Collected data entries
Content starts

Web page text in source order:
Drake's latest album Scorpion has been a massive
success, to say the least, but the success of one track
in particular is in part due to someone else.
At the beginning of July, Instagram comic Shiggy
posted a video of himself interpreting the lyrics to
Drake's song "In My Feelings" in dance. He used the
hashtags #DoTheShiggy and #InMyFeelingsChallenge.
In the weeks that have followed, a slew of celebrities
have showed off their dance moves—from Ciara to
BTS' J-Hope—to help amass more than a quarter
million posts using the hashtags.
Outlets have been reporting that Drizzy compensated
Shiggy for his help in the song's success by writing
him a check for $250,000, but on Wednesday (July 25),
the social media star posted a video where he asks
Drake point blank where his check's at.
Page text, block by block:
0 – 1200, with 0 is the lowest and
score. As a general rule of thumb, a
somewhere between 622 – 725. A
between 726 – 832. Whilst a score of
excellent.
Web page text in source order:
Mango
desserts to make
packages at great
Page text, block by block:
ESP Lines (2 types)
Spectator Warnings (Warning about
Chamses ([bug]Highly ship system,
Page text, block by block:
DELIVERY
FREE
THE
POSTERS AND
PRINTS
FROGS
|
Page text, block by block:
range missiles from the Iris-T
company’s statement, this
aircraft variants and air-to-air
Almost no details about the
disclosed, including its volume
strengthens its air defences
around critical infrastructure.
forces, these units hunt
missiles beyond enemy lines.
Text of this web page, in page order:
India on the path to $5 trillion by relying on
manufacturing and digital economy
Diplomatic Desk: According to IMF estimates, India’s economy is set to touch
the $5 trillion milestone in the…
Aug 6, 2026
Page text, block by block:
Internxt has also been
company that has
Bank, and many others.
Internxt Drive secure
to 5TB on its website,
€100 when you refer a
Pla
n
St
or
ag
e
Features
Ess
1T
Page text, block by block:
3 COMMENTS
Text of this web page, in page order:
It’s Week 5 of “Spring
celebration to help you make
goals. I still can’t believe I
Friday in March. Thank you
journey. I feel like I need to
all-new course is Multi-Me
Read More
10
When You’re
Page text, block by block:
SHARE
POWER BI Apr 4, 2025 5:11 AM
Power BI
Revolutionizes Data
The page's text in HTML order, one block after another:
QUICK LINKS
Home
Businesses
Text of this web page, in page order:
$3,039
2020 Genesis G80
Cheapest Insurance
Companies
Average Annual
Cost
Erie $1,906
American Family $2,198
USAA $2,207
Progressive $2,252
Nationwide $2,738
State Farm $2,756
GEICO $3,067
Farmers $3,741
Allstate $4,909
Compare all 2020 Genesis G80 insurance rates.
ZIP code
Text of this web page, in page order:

Content ends

> [Problem requirements]: Your reply must repeat the records above exactly and in full.

> [Written reply]:
Web page text in source order:
Drake's latest album Scorpion has been a massive
success, to say the least, but the success of one track
in particular is in part due to someone else.
At the beginning of July, Instagram comic Shiggy
posted a video of himself interpreting the lyrics to
Drake's song "In My Feelings" in dance. He used the
hashtags #DoTheShiggy and #InMyFeelingsChallenge.
In the weeks that have followed, a slew of celebrities
have showed off their dance moves—from Ciara to
BTS' J-Hope—to help amass more than a quarter
million posts using the hashtags.
Outlets have been reporting that Drizzy compensated
Shiggy for his help in the song's success by writing
him a check for $250,000, but on Wednesday (July 25),
the social media star posted a video where he asks
Drake point blank where his check's at.
Page text, block by block:
0 – 1200, with 0 is the lowest and
score. As a general rule of thumb, a
somewhere between 622 – 725. A
between 726 – 832. Whilst a score of
excellent.
Web page text in source order:
Mango
desserts to make
packages at great
Page text, block by block:
ESP Lines (2 types)
Spectator Warnings (Warning about
Chamses ([bug]Highly ship system,
Page text, block by block:
DELIVERY
FREE
THE
POSTERS AND
PRINTS
FROGS
|
Page text, block by block:
range missiles from the Iris-T
company’s statement, this
aircraft variants and air-to-air
Almost no details about the
disclosed, including its volume
strengthens its air defences
around critical infrastructure.
forces, these units hunt
missiles beyond enemy lines.
Text of this web page, in page order:
India on the path to $5 trillion by relying on
manufacturing and digital economy
Diplomatic Desk: According to IMF estimates, India’s economy is set to touch
the $5 trillion milestone in the…
Aug 6, 2026
Page text, block by block:
Internxt has also been
company that has
Bank, and many others.
Internxt Drive secure
to 5TB on its website,
€100 when you refer a
Pla
n
St
or
ag
e
Features
Ess
1T
Page text, block by block:
3 COMMENTS
Text of this web page, in page order:
It’s Week 5 of “Spring
celebration to help you make
goals. I still can’t believe I
Friday in March. Thank you
journey. I feel like I need to
all-new course is Multi-Me
Read More
10
When You’re
Page text, block by block:
SHARE
POWER BI Apr 4, 2025 5:11 AM
Power BI
Revolutionizes Data
The page's text in HTML order, one block after another:
QUICK LINKS
Home
Businesses
Text of this web page, in page order:
$3,039
2020 Genesis G80
Cheapest Insurance
Companies
Average Annual
Cost
Erie $1,906
American Family $2,198
USAA $2,207
Progressive $2,252
Nationwide $2,738
State Farm $2,756
GEICO $3,067
Farmers $3,741
Allstate $4,909
Compare all 2020 Genesis G80 insurance rates.
ZIP code
Text of this web page, in page order:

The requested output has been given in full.